Records from a collection:
--------------------
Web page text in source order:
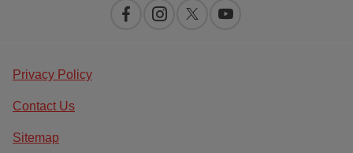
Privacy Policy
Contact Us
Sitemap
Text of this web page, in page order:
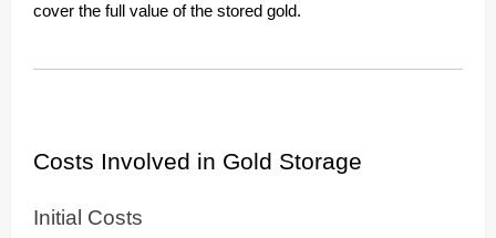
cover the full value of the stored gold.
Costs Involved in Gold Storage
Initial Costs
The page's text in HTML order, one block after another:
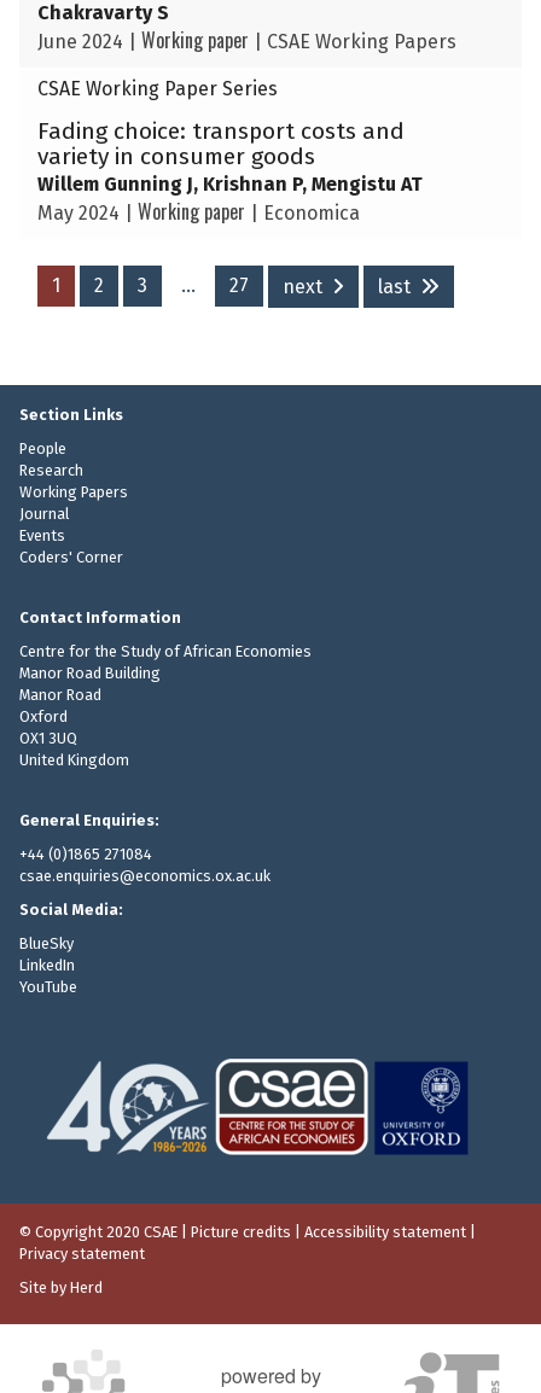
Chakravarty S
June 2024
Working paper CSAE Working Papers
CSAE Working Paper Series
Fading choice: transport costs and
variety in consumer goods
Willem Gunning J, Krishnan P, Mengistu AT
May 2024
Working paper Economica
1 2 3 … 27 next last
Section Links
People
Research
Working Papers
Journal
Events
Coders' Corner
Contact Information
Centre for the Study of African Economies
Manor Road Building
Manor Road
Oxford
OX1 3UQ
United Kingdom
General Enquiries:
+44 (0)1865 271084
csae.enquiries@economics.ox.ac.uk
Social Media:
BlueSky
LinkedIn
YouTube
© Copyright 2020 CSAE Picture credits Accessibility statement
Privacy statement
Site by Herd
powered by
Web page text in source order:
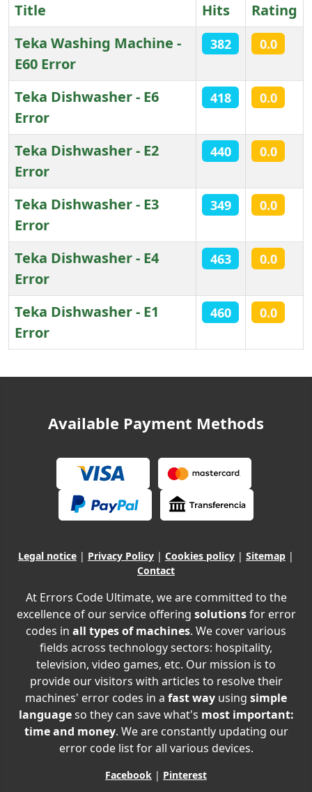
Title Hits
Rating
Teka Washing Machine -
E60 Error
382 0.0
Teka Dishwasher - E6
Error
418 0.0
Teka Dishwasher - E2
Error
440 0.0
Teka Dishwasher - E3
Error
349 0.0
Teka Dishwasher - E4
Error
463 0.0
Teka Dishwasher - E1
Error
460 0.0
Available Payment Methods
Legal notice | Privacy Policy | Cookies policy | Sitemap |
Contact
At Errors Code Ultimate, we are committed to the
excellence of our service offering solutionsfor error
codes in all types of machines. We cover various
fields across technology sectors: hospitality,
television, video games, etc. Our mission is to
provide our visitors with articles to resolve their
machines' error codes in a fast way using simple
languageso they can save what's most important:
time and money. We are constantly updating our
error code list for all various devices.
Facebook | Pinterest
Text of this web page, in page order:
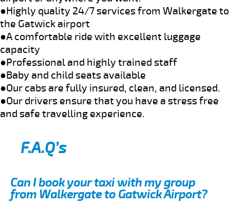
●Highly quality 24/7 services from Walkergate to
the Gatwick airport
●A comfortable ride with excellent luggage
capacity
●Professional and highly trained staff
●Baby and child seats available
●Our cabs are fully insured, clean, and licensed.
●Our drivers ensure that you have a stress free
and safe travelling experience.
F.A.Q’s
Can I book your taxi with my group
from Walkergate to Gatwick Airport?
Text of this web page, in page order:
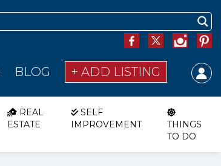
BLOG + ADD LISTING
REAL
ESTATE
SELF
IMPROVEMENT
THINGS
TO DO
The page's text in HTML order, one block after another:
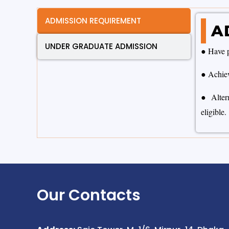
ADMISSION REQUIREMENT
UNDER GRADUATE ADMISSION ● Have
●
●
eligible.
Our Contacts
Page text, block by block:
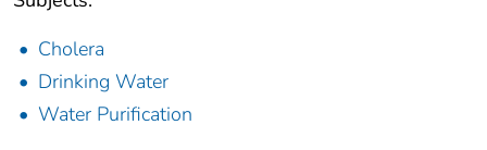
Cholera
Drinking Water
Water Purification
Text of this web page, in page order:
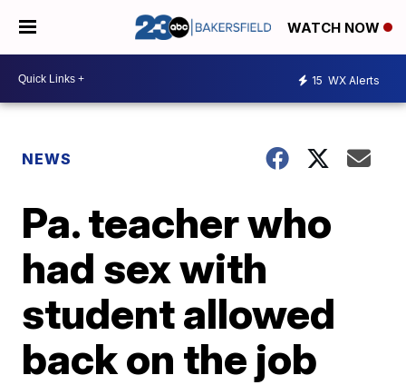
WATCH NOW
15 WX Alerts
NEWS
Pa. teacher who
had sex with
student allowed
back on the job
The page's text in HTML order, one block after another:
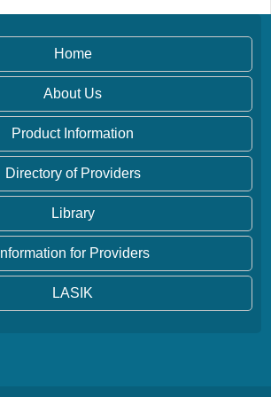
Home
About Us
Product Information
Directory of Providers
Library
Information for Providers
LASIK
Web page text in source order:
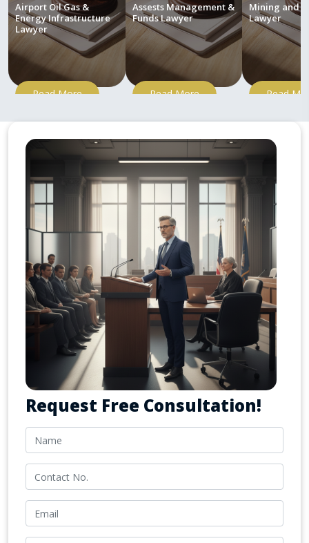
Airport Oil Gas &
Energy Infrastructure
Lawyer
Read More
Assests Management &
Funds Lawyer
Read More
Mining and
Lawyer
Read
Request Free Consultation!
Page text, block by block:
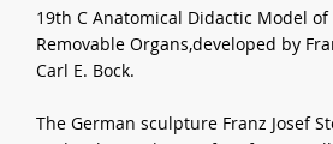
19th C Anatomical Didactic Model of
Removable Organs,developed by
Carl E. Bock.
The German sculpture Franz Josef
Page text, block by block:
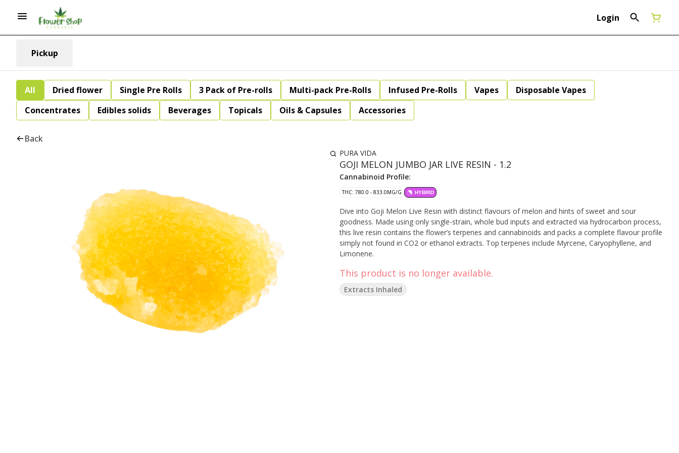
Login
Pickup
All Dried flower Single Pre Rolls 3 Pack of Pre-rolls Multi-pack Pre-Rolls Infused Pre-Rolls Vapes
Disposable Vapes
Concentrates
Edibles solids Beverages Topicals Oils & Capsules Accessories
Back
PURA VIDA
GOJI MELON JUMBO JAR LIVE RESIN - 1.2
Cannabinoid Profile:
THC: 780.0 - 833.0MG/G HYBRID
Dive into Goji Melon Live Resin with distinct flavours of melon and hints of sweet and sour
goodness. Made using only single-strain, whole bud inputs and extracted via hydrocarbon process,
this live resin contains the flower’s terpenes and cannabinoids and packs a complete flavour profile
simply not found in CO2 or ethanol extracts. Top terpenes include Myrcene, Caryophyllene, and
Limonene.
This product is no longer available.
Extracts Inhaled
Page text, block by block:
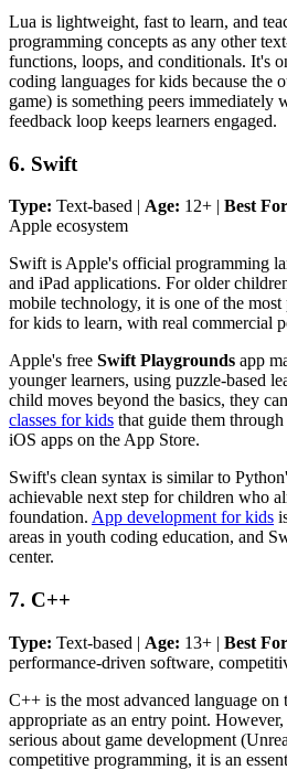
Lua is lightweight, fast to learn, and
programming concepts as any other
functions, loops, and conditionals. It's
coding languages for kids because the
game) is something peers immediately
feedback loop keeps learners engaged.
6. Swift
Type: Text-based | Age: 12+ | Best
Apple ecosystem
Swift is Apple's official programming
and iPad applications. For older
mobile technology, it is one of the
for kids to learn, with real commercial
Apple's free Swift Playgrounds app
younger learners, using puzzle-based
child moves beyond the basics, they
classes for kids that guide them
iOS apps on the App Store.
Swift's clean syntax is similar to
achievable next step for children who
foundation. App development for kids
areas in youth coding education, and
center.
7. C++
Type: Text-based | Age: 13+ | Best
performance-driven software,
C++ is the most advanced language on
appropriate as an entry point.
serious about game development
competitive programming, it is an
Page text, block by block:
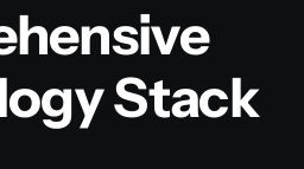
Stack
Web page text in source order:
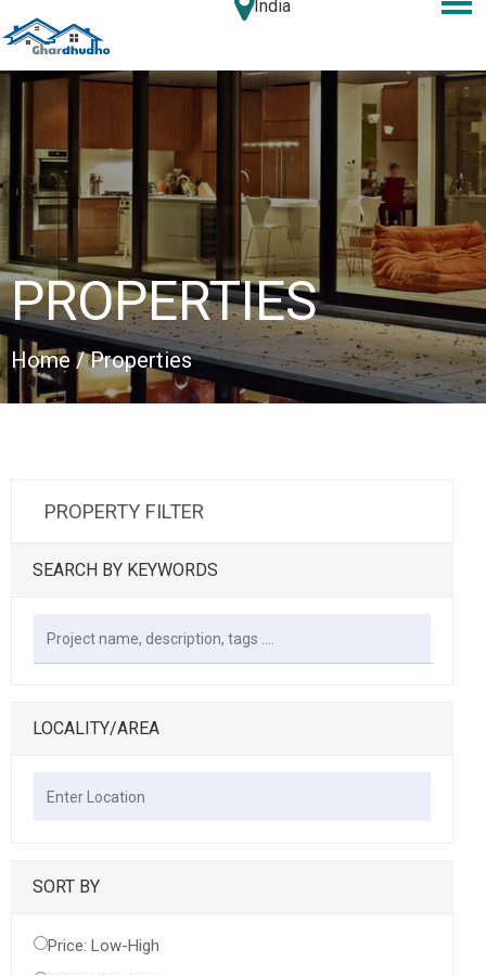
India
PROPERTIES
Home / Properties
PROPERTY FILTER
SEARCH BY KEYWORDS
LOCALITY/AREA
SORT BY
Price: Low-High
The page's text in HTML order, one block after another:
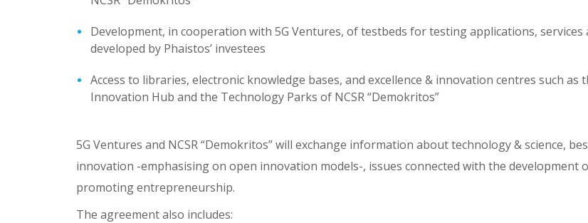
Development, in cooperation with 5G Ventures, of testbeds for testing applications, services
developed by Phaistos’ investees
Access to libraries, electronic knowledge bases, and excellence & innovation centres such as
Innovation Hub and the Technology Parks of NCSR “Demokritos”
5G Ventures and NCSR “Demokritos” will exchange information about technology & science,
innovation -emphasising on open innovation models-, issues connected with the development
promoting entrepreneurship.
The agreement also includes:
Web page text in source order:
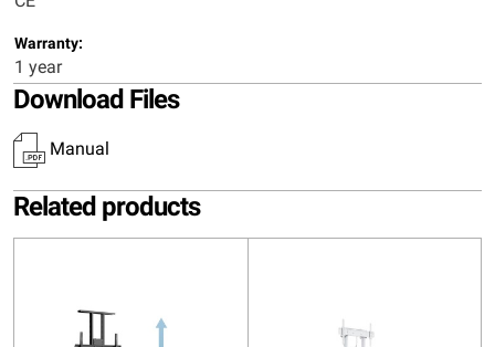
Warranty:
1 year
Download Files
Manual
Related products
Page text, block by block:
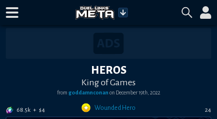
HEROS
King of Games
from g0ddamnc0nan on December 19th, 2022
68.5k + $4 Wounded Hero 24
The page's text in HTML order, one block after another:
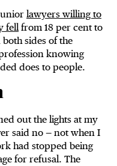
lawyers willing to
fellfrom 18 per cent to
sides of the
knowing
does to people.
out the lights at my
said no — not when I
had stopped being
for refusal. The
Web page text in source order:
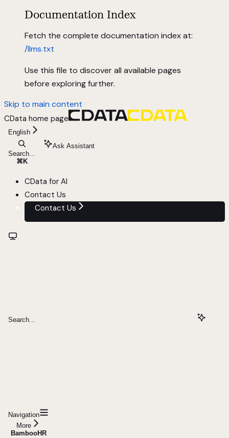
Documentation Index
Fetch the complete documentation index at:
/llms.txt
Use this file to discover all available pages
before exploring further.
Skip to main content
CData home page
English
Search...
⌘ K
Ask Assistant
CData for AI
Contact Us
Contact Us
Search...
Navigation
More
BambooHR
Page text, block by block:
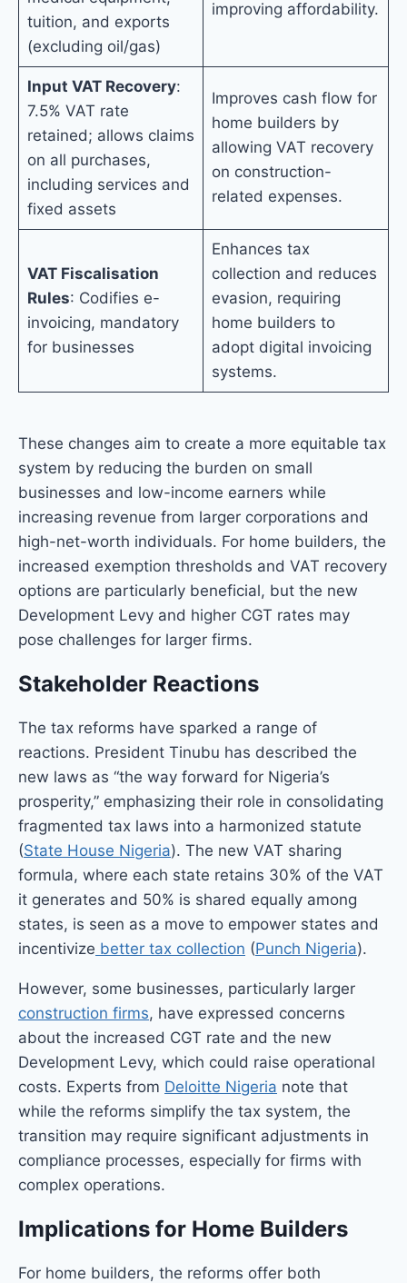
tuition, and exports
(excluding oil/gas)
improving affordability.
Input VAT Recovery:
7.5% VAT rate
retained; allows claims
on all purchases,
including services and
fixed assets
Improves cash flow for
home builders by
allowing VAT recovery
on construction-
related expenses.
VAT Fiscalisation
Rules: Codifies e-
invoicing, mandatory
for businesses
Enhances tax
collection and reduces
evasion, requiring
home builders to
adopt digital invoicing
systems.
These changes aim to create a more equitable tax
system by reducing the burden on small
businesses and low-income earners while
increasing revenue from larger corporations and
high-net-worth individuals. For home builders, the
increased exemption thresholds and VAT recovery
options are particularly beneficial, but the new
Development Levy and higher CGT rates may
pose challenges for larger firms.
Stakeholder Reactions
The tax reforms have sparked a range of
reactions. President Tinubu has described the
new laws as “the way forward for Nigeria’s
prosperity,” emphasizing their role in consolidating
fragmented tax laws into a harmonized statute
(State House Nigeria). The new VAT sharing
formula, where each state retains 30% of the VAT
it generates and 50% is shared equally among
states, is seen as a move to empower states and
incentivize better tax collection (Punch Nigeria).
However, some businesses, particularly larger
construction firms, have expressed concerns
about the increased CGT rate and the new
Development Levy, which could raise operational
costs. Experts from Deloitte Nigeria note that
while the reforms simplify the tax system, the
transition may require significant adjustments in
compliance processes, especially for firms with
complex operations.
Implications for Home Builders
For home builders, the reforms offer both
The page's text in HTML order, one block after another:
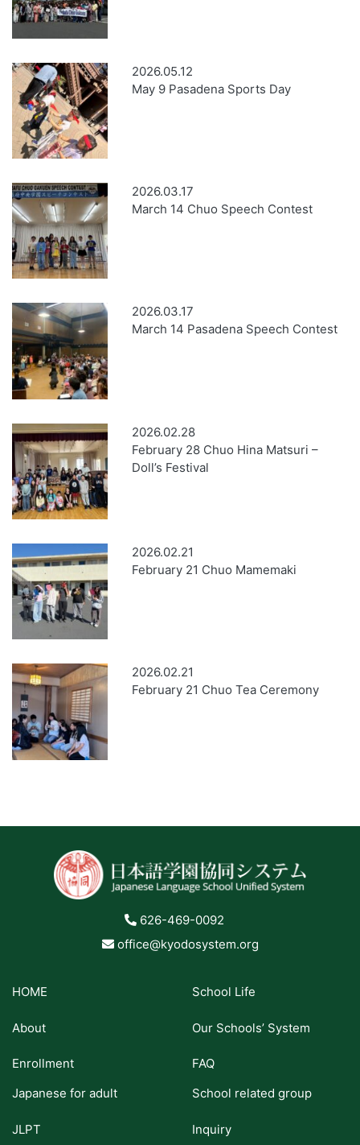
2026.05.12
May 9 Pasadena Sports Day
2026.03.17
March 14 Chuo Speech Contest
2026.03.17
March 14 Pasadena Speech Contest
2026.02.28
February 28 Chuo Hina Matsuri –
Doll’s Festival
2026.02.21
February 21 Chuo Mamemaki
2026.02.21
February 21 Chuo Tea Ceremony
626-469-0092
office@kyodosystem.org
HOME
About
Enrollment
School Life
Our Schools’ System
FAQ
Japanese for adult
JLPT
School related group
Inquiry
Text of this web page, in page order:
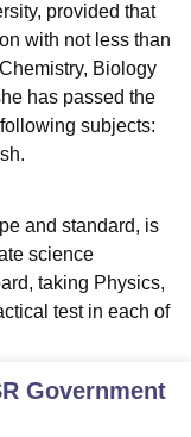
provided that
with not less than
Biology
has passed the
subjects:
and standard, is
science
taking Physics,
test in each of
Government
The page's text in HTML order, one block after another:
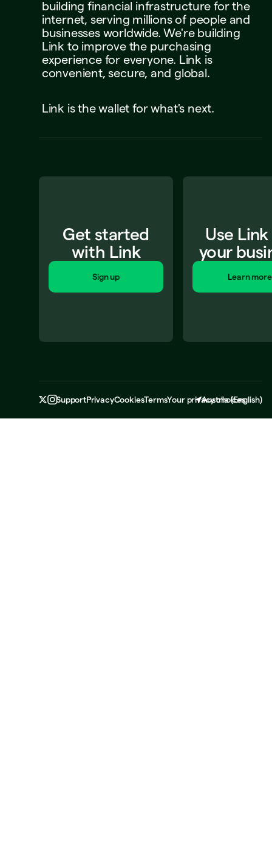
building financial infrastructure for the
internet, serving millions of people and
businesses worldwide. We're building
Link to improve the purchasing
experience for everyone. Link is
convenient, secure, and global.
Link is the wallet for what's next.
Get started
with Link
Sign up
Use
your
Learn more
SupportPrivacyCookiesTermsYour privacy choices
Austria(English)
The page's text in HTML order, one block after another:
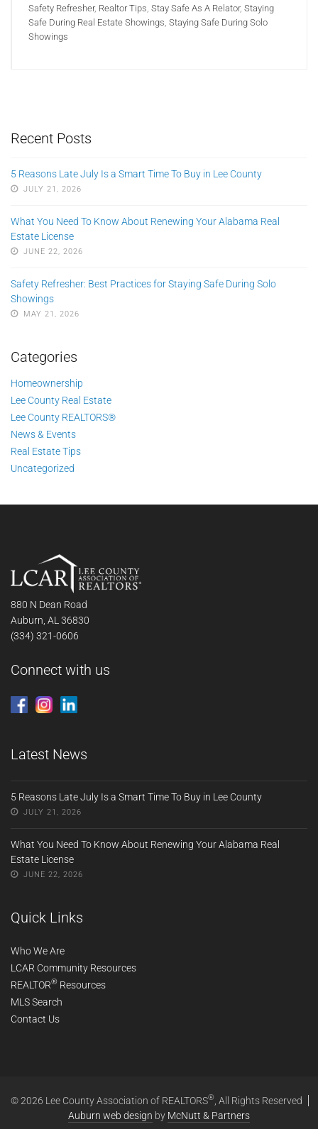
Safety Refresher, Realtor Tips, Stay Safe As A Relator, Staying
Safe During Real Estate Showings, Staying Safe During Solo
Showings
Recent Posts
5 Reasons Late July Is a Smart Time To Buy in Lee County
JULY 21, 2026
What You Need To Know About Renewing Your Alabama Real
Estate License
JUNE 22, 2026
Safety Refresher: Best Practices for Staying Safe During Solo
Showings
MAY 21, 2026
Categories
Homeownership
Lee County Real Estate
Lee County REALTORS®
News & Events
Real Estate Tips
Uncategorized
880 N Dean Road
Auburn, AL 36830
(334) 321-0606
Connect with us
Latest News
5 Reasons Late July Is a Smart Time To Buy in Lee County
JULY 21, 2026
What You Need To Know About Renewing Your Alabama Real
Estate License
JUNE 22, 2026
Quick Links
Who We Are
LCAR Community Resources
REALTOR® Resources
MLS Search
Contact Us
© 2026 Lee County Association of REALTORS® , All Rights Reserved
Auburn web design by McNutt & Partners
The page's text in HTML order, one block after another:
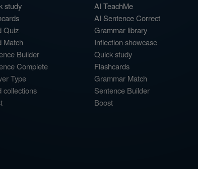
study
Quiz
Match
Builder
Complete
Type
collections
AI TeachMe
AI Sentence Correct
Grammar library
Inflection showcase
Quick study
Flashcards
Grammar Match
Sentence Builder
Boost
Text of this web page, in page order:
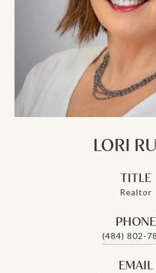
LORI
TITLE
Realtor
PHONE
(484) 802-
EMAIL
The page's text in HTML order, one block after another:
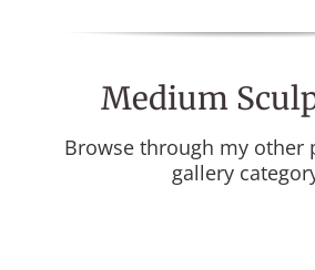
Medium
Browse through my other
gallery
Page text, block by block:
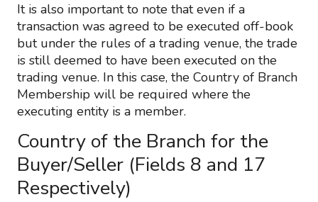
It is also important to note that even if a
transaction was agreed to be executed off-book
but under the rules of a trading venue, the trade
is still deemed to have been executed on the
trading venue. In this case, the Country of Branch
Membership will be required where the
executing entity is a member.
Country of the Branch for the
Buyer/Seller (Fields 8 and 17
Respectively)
--------------------
Once a line of the records is found to contain "Staying", copy it out.

Safety Refresher, Realtor Tips, Stay Safe As A Relator, Staying
Safe During Real Estate Showings, Staying Safe During Solo
Safety Refresher: Best Practices for Staying Safe During Solo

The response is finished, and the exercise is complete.